Related tags Percent Flavor Iff

Reorganization activities in Europe caused a dip in International
Flavors & Fragrances' earnings in the third quarter of 2004,
but North America continued to see strong growth, particularly in
its flavors division.

The New York based company reported a decrease in earnings per share for the third quarter compared to the same period last year - down by $0.10 to $0.44.

IFF, however, passed this dip off as the result of restructuring charges relating to the sale of its fruit preparations businesses in Switzerland and Germany to fellow flavour firm Frutarom in May this year and the closure of its Dijon, France plant.

The company noted that had these charges been taken into account, 2004 third quarter earnings per share would have increased by 2 percent over the previous year reaching $0.58.

Third quarter sales were 5 percent up on 2003, totaling $506.2 million, though, as the company acknowledged, this increase was in part due to the strengthening of various currencies in relation to the dollar. Had exchange rates remained constant, sales would have increased by a less impressive 2 percent.
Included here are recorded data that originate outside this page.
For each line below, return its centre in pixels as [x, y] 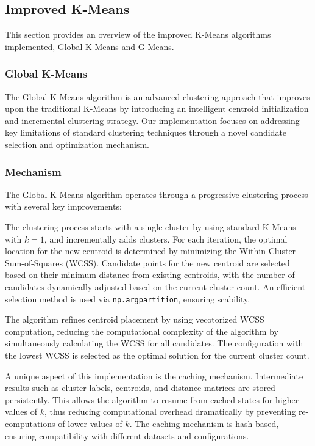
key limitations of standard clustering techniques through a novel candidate [146, 132]
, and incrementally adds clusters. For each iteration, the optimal [166, 239]
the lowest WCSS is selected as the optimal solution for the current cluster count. [157, 355]
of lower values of [90, 423]
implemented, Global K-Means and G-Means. [90, 46]
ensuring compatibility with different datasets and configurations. [127, 435]
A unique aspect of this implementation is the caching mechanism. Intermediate [154, 375]
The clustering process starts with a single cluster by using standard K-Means [150, 226]
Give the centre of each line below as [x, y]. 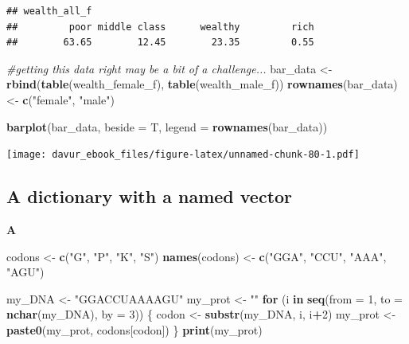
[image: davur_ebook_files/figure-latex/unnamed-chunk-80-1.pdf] [183, 155]
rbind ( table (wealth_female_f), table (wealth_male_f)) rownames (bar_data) [202, 84]
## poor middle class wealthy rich [160, 27]
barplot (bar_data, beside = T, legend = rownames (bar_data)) [167, 126]
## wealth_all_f [49, 11]
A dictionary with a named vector [150, 196]
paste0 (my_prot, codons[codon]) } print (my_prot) [134, 329]
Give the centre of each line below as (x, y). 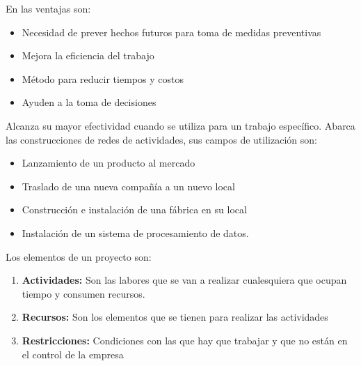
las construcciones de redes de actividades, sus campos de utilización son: (161, 139)
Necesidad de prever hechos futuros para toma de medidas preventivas (171, 32)
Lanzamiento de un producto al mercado (109, 163)
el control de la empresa (73, 354)
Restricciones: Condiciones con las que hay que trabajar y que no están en (185, 340)
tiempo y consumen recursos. (83, 293)
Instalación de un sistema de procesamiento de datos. (135, 232)
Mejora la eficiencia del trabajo (88, 55)
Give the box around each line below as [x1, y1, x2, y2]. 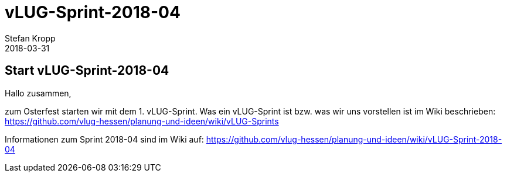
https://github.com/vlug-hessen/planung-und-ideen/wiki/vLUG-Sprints [5, 116, 279, 126]
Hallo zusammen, [5, 88, 72, 98]
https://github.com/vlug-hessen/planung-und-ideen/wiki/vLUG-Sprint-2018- [206, 134, 502, 144]
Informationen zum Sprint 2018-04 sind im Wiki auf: [5, 134, 204, 144]
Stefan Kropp [5, 33, 56, 43]
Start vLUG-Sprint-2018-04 [5, 63, 169, 78]
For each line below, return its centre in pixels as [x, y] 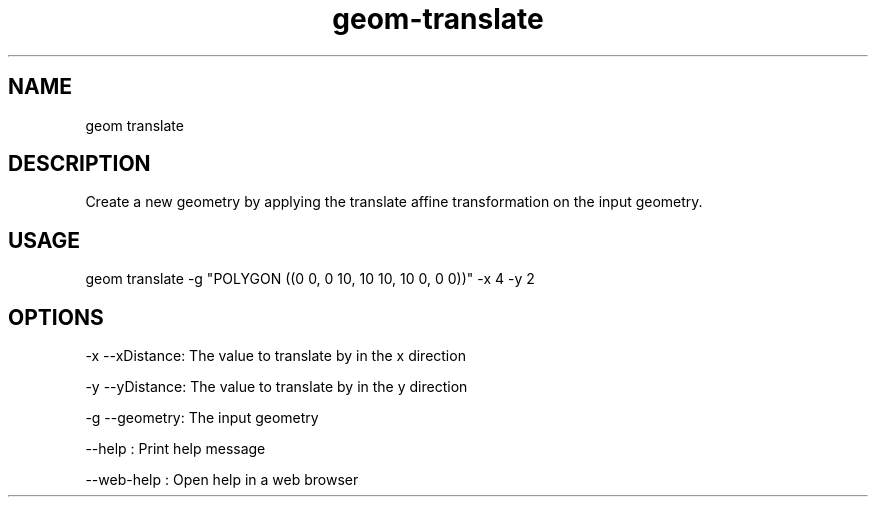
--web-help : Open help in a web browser [222, 480]
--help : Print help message [175, 449]
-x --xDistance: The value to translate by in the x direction [275, 356]
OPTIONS [56, 317]
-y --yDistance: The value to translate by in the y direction [276, 387]
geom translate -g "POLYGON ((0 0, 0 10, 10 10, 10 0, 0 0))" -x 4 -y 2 [310, 279]
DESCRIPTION [79, 164]
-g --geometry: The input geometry [202, 418]

Nonetheless, Richard Goldstein, the CEO of IFF, said he was confident the company was on the right track.

"Our sales and operating performance is largely due to our continued focus on customer service and our research and development initiatives,"​ he said.
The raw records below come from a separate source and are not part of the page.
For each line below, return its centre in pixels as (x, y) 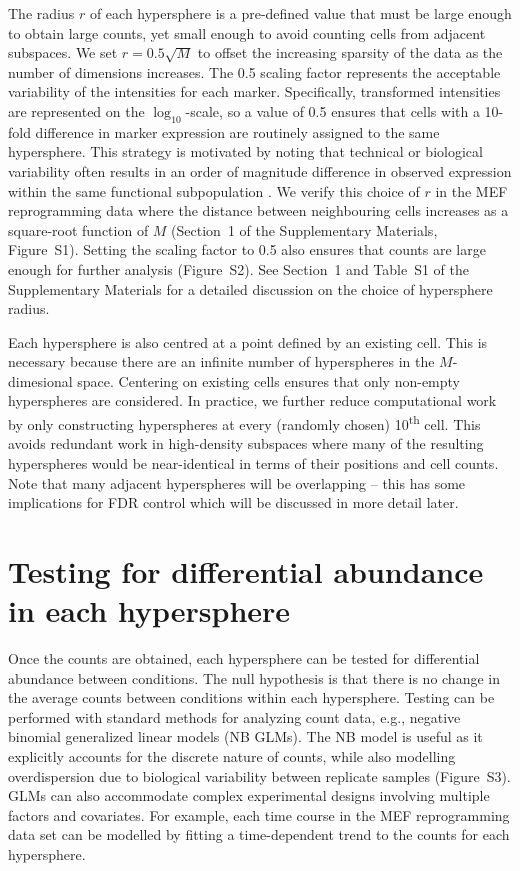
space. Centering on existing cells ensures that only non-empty (269, 380)
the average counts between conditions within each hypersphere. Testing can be (251, 697)
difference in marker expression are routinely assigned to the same (237, 131)
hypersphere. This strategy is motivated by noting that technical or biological (245, 151)
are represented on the (76, 110)
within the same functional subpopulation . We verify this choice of (214, 190)
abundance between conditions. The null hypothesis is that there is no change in (254, 677)
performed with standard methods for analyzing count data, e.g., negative (234, 716)
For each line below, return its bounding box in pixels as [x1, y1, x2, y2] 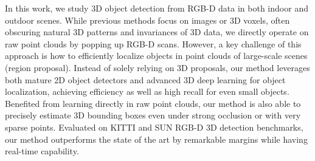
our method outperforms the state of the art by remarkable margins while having [5, 132, 308, 145]
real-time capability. [5, 145, 79, 157]
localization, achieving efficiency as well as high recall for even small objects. [5, 85, 289, 98]
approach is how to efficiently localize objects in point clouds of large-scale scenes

North America led the pack with a 16 percent growth in flavor sales, while fragrances grew 14 percent.

IFF, however, has had a more turbulent time in Europe, where a two percent increase in fragrance sales was offset by a 10 percent decline in flavor sales. The company blamed this decline largely on the poor summer weather in most of Europe compared to the heat-wave of the previous year. The sale of its Swiss and German fruit preparations businesses also impacted sales.
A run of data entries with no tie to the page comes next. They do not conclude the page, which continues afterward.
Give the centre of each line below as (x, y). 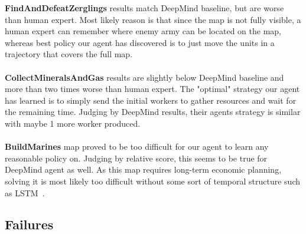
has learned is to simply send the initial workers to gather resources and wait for (151, 100)
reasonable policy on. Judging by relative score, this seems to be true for (136, 158)
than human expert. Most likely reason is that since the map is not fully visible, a (153, 19)
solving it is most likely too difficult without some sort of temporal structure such (153, 181)
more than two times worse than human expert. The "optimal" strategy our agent (152, 89)
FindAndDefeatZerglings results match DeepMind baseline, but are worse (144, 8)
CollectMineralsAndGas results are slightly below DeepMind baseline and (144, 77)
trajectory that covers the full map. (69, 54)

With a view to the future, IFF added that it completed consultations with the French employee works council in Dijon last week and will proceed with the sale of its French fruit preparations assets to Frutarom and the closure of its Dijon manufacturing facility. The sale of the French fruit assets is now expected to be completed in the fourth quarter of 2004, while the Dijon facility is expected to close in the first quarter of 2005 following the transfer of production to other IFF locations.

This closure is part of the company's ongoing plan to consolidate its flavor and fragrance operations into its larger, more specialized sites; a move IFF hopes will increase capacity utilization and further improve productivity and customer service.